5 thoughts on “Look to research in delivering wellness, reablement approaches

  1. The money that the government has spent on leading us through this merry chase has been wasted time and again. To say this to providers is an insult. How else will the services be delivered? There are many large providers who are already demonstrating they do not have the resources and the capacity to change to CDC. Our clients are very unhappy with their providers and the fact that nothing has changed none of them have been approached to reassess their goals or services and have been told nothing will change. This has all been handled very badly and with millions of dollars being spent on the constant changes. There needs to be an inquiry into how this has been handled by both governments and the amount of money that has been wasted on changing their minds, changing departments, the cost of changing logos and so on. Now we are changing to the Dept of Health. All this money is being spent not on service delivery but on government red tape. Why has there been no declaration on how much this entire process has cost tax payers and what is being cut back on to pay for all this change for the better.

  2. Could not agree more with this. The ACCLM has been utilising the research and designing learning & development around transforming care teams to enable this approach to be taken from the frontline in care.

    New skills in leadership & Management, counselling, mentoring and diverse psychosocial assessment of the clients needs and setting the goals to be reached.

    Much of the CDC is focused on consumer empowerment, however this requires consumer engagement and education. Providers will need to transform their care teams in a planned and structured process that also empowers the care teams to work this model for the best outcomes.


  3. Yet another thinly veiled plug, Drew? Is every (ill conceived) government initiative just another opportunity to cash in? That home insulation scheme went well, didn’t it?

    Ted’s on the money; it’s a shambles out there. Re-enablement, wellness implementation, consumer engagement…if we rated the CDC rollout by the number of meaningless catch-phrases it would be a world leader.

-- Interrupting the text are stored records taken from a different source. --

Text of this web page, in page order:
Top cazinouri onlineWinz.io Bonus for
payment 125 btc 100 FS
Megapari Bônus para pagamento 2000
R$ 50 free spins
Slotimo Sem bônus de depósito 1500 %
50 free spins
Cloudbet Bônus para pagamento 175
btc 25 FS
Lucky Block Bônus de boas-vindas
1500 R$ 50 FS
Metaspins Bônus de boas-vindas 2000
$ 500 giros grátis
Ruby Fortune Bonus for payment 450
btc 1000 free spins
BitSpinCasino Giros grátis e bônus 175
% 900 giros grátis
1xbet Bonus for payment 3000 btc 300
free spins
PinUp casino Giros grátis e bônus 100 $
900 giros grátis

    Sadly, my granny just wants someone to mow the lawns, do a bit of cleaning and escort her to the occasional appointment. She doesn’t know what ‘Active Ageing’ means (does anybody?) and she certainly doesn’t want to be ‘re-enabled’ (she reckons it sounds painful).

    There’s an obvious disconnect between beurocrat and elderly consumer. Stop telling people what they need. Octogenarians shouldn’t have to be empowered, educated and engaged just to get a few hours help when they most need it. The only relevant challenge for providers is to make it simple for their customers.

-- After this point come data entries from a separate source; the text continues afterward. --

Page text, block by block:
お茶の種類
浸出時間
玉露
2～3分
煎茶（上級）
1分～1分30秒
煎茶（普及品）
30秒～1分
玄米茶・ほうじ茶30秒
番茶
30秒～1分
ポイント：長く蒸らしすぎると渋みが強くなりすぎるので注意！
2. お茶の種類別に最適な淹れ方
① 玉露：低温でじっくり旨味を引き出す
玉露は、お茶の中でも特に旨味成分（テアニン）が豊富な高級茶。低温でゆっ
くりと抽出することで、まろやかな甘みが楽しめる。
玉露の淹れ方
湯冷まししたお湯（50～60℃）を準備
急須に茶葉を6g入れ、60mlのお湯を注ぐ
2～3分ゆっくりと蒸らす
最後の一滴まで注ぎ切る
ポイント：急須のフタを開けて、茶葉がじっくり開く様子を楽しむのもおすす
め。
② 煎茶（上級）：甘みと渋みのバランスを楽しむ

  4. Not a Veiled plug Mark. Just transparent about our services. Many of us don’t agree with the reform as its being rolled out and unfortunately also don’t get the opportunity to be engaged on our input to what is evidence based.

    I have a focus on the education and support of the care provider/carer/health professional that has to follow this lead from peak bodies driving government and meet the changes that are being legislated. I for one believe we are getting lost in the language, and distracting us from providing the best care to our consumers in need.

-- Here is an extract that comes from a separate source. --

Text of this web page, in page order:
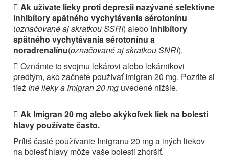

    If we can manage to equip the frontline staff with the skills they need to adapt and meet the care needs with a balance to compliance then perhaps the true relationship between carers and consumers will separate out what’s real and what’s not. Most of these people have cultural diverse and skilled education issues themselves, and don’t get a great remuneration either.

    Part of this change we face is also consumer education that empowers them to make positive decisions in their care so they may achieve some wellness regardless of the package rules. But sadly in the end it’s still funded care for most and of course then come the rules.

    There are not many institutes that specifically focus on care leadership and management, and so I will mention our services when I can if it can help.

  5. Hard to see how training staff to fit a flawed model advances anything other than the trainer’s coffers.

    We’ve been here before; the entire program was broken before it started. It’ll be scrapped and replaced in due course. Complicity over confrontation only delays change.